Think about it: every transformative technology succeeded not because of its technical specifications but because it made humans feel more capable. The printing press democratized knowledge. The internet connected lonely minds. The smartphone put the world in your pocket. The specs mattered, but the human experience mattered more.

The Synthesis Ahead

The labs are building superintelligence. Someone needs to build super-empathy.

What does super-empathy look like in practice? Imagine an AI that notices you've been opening job sites late at night but never applying. Instead of offering to write your resume (capability), it gently asks what's holding you back and helps you work through the fear (empathy). It remembers that you mentioned loving photography three months ago and suggests starting a photo blog as a creative outlet while job searching. It knows when to push you forward and when to simply listen.

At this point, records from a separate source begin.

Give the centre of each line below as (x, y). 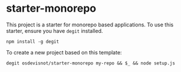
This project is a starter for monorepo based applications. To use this (90, 25)
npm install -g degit (33, 42)
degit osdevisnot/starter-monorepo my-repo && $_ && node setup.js (91, 63)
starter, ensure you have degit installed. (55, 30)
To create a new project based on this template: (64, 52)
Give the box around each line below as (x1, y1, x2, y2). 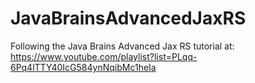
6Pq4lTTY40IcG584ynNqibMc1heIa (10, 61, 157, 73)
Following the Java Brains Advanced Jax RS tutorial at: (10, 40, 235, 52)
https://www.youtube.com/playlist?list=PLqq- (10, 50, 198, 62)
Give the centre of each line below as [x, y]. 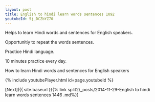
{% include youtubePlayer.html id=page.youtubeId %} [59, 80]
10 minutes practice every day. [36, 61]
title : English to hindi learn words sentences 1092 [60, 14]
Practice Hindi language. [30, 51]
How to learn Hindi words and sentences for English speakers [67, 71]
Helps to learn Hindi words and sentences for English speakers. [69, 33]
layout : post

That's the difference. Superintelligence solves problems you give it. Super-empathy helps you discover problems you didn't know how to articulate.

The winner won't compete with the labs—they'll stand on their shoulders. They'll use the incredible infrastructure being built but aim it at a different target: making every human feel more capable, more understood, more themselves.

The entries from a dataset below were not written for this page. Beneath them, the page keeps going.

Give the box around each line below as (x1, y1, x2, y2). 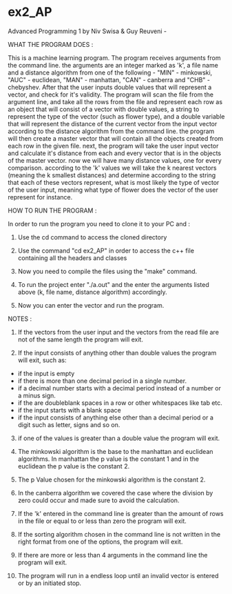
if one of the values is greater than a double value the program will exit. (17, 434, 220, 442)
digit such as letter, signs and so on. (17, 420, 120, 428)
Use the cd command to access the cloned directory (17, 232, 167, 241)
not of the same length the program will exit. (17, 335, 144, 344)
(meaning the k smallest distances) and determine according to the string (8, 170, 216, 179)
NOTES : (8, 315, 32, 323)
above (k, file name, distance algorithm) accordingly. (17, 288, 167, 296)
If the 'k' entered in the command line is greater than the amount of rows (17, 509, 224, 517)
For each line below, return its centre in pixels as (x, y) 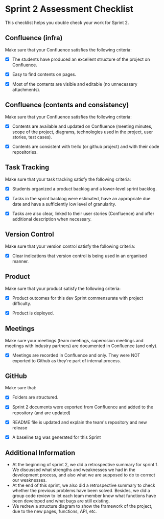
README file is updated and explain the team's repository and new (80, 422)
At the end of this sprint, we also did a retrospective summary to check (84, 485)
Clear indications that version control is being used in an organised (80, 256)
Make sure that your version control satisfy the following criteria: (70, 246)
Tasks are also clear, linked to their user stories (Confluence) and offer (83, 213)
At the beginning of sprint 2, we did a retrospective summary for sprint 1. (85, 465)
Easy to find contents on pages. (44, 74)
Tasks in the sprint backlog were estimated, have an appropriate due (81, 198)

This is why I'm bullish on both the labs AND the next wave of builders who will use their infrastructure for human-centered purposes. We need the rocket scientists building the engines. But we also need someone thinking about where those rockets should take us.

The Symbiotic Future

Here's what's becoming clear: the labs need human-centered applications as much as those applications need the labs. Without meaningful user experiences that drive daily usage, all that infrastructure remains academically impressive but economically constrained. The token economy only explodes when regular people find reasons to interact with AI hundreds of times per day.

Think of it as a symbiotic relationship. The labs provide the raw intelligence. Human-centered platforms like MyOrbit transform that intelligence into experiences people actually crave. Every meaningful interaction generates tokens, validates the infrastructure investment, and provides real-world feedback that makes the next generation of models better.

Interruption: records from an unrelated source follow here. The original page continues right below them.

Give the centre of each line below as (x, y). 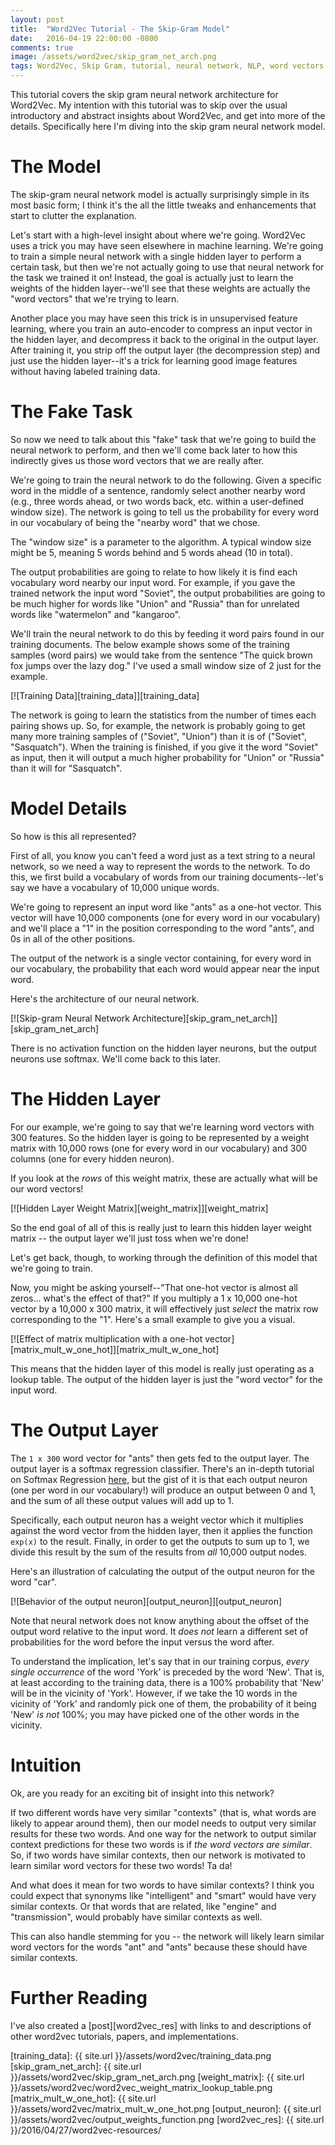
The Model (56, 167)
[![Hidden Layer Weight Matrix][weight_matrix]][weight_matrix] (139, 1208)
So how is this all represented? (73, 836)
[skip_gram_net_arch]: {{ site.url (76, 2066)
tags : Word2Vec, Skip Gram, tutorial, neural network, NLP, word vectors (167, 66)
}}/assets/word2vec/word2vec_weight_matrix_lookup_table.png (141, 2087)
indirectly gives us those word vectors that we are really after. (137, 460)
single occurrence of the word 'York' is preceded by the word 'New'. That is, (167, 1672)

This creates a virtuous cycle: better human experiences drive more usage, more usage drives more revenue, more revenue gives labs the courage and resources to push boundaries further. The labs betting billions on infrastructure need evidence that humans will actually use what they're building at scale. They need the bridge between capability and daily human life.

The labs are fundamental to human evolution—no question. Their models, their research, their infrastructure will power the next phase of civilization. But the company that captures hearts and changes lives will be the one that takes all that raw capability and shapes it into something that feels magical to a teenager finding their passion, an elderly person seeking connection, or anyone trying to unlock potential they didn't know they had.

The Real Race

Multiple labs will thrive because we need diverse approaches to intelligence. The token economy will explode because intelligence will become as essential as electricity. The technical capabilities will continue their exponential improvement because brilliant people are pushing the boundaries.

But the real race—the one that will define the next era—is who figures out how to make all this intelligence feel genuinely helpful to individual humans living individual lives.

The labs are building the foundation. The breakthrough will come from whoever builds the right home on top of it.

That's not a criticism of the labs. It's a recognition that we need both: the infrastructure builders and the meaning makers. The capability creators and the human translators. The benchmark climbers and the life changers.

The future needs them all.

What kind of digital world do I want my child to inherit? One where powerful AI infrastructure enables genuine human flourishing—where the labs' capabilities become the foundation for technology that makes every person feel more capable, not more obsolete.